PROBLEM.
Using the data below, copy each line that includes the word "warehouse".

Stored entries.
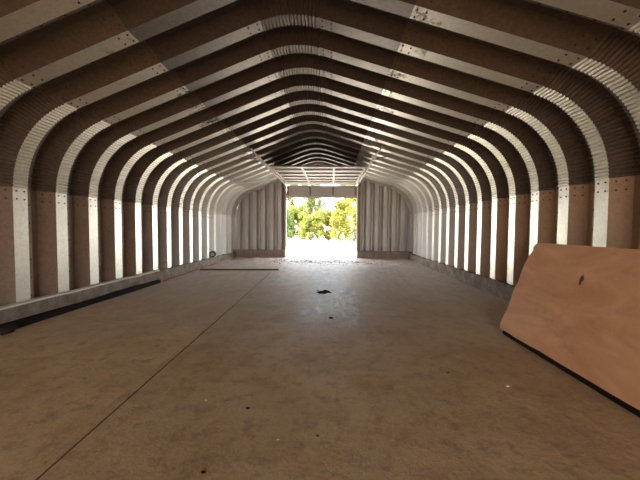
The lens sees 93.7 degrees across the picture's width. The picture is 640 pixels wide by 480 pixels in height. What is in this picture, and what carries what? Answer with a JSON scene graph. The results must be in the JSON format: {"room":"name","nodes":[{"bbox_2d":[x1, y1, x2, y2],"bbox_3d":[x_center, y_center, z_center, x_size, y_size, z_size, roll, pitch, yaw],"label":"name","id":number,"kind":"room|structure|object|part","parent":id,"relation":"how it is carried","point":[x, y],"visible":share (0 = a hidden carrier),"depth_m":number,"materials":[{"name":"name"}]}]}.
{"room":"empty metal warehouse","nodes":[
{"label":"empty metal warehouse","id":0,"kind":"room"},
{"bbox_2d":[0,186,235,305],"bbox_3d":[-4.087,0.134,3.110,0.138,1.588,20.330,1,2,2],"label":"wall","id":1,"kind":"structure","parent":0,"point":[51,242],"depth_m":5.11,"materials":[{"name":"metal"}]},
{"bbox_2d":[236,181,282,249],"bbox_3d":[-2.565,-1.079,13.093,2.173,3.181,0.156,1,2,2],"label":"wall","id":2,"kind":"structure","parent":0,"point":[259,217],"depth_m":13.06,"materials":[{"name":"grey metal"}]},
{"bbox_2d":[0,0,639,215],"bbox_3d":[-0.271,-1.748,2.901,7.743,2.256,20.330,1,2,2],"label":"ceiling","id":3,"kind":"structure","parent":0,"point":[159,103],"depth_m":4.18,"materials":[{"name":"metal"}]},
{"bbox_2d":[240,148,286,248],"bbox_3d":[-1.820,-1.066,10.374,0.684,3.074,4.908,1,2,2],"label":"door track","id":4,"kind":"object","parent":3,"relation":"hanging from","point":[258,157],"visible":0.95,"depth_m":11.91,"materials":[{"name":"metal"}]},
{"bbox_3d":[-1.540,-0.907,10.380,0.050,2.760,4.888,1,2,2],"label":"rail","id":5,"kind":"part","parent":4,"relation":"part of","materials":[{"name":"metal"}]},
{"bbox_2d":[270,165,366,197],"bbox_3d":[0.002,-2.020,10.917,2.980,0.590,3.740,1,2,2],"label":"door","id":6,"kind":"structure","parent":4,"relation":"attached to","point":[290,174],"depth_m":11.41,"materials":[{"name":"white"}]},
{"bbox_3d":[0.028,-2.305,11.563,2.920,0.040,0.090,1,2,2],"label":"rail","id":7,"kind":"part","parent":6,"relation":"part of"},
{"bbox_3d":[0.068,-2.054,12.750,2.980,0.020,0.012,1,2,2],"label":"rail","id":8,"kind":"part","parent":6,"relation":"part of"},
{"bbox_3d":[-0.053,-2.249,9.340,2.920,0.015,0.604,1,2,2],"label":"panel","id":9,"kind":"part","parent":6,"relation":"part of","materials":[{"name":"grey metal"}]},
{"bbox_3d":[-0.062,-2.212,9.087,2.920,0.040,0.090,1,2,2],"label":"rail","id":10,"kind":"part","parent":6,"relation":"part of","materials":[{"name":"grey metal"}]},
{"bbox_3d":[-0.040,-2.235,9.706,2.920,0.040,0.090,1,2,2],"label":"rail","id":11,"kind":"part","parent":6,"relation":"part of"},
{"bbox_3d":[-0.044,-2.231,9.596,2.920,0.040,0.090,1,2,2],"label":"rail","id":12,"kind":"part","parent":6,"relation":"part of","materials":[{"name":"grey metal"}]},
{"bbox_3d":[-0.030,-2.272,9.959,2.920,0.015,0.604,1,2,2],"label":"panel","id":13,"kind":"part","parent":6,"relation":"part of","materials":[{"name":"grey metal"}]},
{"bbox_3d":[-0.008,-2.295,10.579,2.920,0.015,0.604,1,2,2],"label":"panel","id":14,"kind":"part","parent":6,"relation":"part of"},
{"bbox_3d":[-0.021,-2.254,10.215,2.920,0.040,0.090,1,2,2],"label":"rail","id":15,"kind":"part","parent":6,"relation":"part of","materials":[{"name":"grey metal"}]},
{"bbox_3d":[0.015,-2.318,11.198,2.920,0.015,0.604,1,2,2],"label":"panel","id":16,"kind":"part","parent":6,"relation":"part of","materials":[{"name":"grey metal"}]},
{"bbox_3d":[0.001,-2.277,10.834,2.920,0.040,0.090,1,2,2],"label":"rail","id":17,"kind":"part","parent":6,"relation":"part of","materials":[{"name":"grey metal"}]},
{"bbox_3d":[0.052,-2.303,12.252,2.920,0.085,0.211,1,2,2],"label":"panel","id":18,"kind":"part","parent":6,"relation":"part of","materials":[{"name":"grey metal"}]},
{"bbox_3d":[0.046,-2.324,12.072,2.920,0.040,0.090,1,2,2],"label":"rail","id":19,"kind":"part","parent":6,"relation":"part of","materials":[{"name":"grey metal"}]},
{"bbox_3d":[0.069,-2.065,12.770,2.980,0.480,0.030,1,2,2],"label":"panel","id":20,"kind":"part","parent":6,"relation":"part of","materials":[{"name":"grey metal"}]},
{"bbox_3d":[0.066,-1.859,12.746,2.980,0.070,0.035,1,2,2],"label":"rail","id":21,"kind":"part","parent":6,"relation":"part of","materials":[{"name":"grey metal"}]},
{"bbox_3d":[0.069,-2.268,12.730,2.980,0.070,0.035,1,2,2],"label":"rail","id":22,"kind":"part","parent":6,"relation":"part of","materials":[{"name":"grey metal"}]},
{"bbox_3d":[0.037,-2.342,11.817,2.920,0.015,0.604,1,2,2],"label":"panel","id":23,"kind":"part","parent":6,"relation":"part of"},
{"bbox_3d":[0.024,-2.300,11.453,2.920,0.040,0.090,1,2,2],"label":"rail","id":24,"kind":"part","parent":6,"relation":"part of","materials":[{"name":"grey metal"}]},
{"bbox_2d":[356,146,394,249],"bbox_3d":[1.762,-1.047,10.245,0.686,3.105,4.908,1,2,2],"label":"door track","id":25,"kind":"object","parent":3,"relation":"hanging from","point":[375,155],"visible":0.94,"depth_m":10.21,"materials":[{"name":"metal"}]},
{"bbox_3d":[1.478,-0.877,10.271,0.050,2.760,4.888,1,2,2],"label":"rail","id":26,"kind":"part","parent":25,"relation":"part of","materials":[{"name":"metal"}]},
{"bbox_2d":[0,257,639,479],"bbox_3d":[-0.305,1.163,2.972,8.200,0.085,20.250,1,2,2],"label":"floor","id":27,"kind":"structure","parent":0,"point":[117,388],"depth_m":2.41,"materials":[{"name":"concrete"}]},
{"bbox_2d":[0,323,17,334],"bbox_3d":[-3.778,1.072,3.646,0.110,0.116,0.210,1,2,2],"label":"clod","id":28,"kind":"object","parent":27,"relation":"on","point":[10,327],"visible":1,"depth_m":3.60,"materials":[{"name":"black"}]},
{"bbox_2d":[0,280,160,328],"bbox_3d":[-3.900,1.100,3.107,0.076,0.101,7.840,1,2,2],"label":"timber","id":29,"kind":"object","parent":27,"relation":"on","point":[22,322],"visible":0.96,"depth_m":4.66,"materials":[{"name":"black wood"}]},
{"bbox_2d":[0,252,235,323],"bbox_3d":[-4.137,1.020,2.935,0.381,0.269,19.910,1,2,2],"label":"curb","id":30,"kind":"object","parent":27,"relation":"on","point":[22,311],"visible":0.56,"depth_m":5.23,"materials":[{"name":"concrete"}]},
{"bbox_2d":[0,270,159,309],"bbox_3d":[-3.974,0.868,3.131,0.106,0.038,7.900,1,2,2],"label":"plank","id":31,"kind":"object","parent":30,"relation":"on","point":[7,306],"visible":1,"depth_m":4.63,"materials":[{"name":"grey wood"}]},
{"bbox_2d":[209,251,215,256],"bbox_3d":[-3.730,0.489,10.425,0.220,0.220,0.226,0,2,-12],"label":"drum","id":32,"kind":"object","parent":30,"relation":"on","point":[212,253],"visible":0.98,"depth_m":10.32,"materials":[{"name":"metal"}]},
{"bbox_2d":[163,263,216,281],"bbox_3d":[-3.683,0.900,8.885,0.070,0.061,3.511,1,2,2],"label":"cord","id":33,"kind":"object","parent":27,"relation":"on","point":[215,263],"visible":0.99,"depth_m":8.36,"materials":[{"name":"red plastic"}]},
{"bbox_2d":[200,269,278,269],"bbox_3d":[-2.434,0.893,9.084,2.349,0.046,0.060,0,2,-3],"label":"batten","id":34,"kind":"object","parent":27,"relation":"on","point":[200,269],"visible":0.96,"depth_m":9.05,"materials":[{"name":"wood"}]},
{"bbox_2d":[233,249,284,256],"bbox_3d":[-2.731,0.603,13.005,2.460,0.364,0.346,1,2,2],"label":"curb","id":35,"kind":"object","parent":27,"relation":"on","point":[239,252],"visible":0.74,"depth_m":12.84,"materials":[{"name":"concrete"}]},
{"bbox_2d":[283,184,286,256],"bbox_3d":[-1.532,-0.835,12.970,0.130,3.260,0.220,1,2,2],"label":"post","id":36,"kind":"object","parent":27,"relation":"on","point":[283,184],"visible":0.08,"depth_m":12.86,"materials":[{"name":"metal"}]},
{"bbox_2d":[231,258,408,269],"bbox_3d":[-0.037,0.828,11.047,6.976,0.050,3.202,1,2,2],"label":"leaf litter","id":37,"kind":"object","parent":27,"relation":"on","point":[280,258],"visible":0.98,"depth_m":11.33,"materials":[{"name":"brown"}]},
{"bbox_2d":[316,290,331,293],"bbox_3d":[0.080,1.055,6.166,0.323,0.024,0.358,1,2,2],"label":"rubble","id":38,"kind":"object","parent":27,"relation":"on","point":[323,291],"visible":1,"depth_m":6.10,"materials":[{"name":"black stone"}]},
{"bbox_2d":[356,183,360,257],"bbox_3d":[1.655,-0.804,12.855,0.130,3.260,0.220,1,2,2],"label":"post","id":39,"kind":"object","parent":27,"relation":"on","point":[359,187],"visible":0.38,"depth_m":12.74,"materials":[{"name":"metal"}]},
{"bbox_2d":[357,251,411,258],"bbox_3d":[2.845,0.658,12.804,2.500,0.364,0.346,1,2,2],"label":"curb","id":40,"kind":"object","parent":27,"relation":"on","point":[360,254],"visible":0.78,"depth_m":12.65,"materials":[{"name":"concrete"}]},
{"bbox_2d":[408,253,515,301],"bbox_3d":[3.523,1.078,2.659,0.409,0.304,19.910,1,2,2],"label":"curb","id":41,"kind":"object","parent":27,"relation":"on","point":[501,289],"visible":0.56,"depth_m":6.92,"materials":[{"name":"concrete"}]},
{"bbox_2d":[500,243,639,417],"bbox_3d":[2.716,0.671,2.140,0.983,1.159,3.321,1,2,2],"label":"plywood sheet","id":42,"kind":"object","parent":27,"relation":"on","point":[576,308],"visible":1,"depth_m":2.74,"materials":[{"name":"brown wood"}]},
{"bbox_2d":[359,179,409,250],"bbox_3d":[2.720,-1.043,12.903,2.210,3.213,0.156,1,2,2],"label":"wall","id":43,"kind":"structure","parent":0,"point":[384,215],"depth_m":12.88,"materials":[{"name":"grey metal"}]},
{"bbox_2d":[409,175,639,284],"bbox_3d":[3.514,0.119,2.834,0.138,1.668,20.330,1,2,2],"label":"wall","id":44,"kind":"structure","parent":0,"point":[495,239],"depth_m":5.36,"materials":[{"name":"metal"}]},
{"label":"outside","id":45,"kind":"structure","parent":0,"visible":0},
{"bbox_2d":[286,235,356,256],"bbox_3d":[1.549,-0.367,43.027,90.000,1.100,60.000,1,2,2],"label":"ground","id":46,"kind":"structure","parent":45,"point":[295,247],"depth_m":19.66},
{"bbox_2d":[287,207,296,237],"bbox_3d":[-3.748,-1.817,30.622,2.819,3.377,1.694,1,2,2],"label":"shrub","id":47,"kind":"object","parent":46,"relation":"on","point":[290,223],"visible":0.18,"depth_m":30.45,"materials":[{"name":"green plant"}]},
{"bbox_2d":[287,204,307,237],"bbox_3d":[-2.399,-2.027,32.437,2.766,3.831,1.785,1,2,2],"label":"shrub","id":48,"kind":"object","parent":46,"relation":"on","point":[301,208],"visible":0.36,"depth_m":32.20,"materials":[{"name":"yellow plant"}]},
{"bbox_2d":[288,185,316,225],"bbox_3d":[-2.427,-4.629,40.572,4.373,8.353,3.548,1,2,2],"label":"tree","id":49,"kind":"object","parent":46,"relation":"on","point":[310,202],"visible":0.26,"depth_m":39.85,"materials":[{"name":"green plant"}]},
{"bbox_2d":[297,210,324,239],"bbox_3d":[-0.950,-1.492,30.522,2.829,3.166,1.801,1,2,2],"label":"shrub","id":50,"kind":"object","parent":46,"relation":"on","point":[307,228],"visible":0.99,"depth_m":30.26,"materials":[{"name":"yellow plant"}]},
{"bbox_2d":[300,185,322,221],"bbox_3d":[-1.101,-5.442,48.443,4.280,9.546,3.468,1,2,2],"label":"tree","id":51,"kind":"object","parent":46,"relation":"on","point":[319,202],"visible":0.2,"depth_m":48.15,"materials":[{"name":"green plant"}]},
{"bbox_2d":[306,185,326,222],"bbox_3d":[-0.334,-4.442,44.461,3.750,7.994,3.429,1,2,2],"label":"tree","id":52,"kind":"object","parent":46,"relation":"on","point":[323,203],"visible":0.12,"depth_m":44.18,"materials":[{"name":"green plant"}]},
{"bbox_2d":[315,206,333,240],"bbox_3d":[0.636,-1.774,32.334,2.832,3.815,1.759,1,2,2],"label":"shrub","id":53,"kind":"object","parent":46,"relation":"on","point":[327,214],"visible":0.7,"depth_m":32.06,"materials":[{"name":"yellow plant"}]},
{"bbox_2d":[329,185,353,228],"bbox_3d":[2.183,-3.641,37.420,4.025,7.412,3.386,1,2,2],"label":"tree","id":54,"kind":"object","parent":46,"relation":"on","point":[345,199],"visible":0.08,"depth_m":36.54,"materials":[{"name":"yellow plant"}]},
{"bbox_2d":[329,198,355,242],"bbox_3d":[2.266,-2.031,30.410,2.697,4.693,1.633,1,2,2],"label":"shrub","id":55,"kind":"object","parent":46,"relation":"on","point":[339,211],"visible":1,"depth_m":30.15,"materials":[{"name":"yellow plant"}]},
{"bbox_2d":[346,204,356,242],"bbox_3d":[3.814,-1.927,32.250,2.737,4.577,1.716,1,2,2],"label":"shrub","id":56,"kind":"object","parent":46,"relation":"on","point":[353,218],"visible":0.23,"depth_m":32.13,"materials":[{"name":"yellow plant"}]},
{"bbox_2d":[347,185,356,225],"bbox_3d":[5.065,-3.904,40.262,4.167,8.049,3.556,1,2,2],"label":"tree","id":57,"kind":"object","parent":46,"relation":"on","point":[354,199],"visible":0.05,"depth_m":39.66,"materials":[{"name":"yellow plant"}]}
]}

PROBLEM SOLUTION.
{"room":"empty metal warehouse","nodes":[
{"label":"empty metal warehouse","id":0,"kind":"room"},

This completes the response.